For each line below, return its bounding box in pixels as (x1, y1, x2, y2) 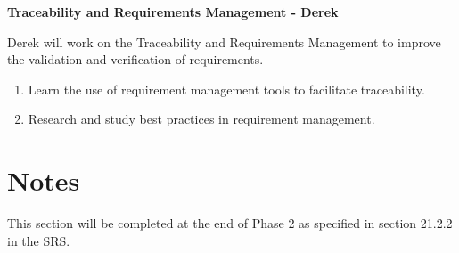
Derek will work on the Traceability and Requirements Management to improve (7, 32, 441, 51)
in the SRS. (7, 231, 70, 249)
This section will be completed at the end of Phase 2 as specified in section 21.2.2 (7, 214, 453, 233)
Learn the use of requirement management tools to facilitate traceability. (28, 79, 425, 98)
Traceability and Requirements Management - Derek (7, 3, 339, 20)
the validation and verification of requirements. (7, 50, 264, 69)
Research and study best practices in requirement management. (28, 110, 375, 128)
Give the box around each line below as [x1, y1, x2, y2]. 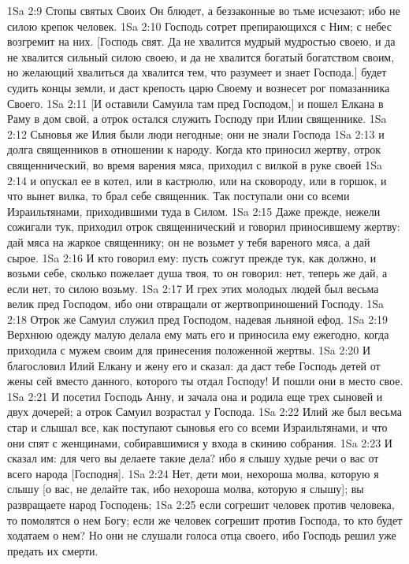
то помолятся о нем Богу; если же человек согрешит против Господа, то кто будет [7, 511, 403, 528]
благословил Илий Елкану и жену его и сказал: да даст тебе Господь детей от [7, 357, 381, 373]
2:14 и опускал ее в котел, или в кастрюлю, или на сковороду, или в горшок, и [7, 172, 387, 188]
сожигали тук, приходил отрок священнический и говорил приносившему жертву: [7, 218, 400, 235]
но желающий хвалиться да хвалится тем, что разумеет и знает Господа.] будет [7, 64, 387, 80]
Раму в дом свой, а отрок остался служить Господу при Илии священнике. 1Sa [7, 110, 387, 127]
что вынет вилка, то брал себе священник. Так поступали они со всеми [7, 187, 350, 204]
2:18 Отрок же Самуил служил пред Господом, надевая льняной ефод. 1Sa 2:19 [7, 310, 389, 327]
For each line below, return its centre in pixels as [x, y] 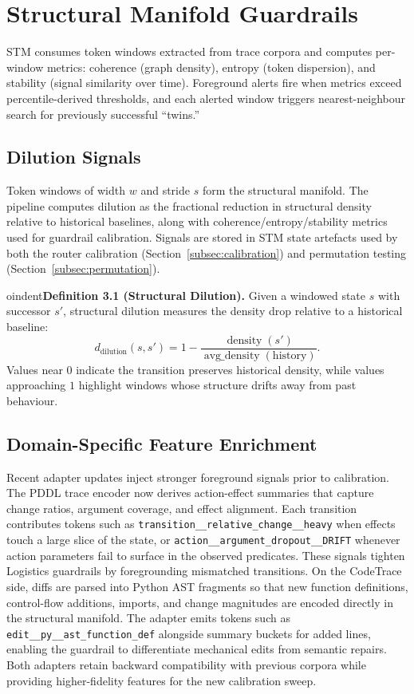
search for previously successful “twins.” [103, 114]
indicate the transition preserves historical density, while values [230, 369]
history [290, 355]
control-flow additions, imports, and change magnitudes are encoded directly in [200, 602]
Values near [35, 369]
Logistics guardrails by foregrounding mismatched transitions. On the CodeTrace [204, 571]
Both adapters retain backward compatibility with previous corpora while [186, 664]
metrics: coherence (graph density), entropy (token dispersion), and [211, 67]
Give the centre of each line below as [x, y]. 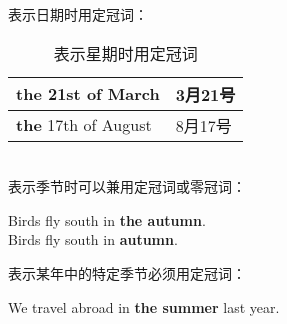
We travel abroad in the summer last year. [144, 306]
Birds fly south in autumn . [93, 239]
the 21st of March [88, 94]
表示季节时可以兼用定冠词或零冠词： [127, 186]
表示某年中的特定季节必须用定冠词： [127, 272]
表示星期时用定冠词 [125, 53]
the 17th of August [84, 125]
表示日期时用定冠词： [78, 14]
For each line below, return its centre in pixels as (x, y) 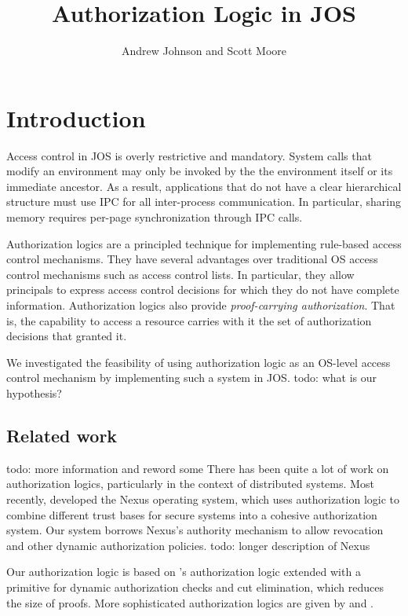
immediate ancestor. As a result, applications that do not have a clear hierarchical (204, 186)
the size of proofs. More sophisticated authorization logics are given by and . (190, 602)
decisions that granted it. (67, 336)
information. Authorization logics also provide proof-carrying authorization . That (201, 305)
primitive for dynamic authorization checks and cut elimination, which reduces (195, 587)
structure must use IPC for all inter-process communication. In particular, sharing (204, 202)
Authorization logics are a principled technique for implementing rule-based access (204, 243)
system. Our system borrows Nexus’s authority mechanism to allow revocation (195, 530)
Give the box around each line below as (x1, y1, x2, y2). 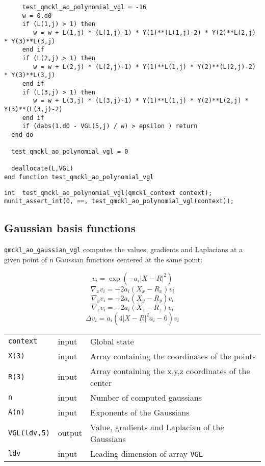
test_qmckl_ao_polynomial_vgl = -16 (22, 4, 147, 11)
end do (11, 131, 34, 138)
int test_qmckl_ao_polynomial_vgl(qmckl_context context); (4, 189, 213, 197)
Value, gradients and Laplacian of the (90, 421, 224, 433)
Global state (90, 335, 134, 347)
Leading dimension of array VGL (90, 447, 203, 459)
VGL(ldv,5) (8, 428, 50, 437)
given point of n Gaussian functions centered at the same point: (4, 254, 203, 264)
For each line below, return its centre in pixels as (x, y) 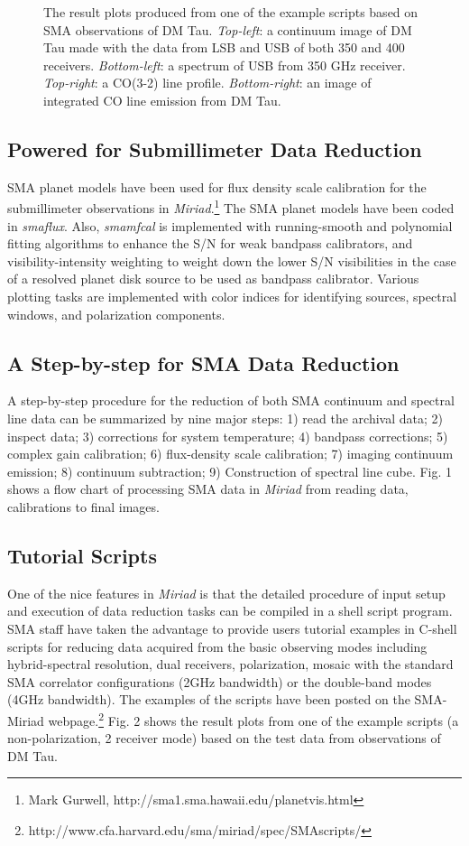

======

> Task
In the answer, include exactly the lines from the top of the entries through the line containing "in the SRS. (7, 231, 70, 249)", and nothing else, not even the pictures.

> Result for this task
For each line below, return its bounding box in pixels as (x1, y1, x2, y2) 
Derek will work on the Traceability and Requirements Management to improve (7, 32, 441, 51)
in the SRS. (7, 231, 70, 249)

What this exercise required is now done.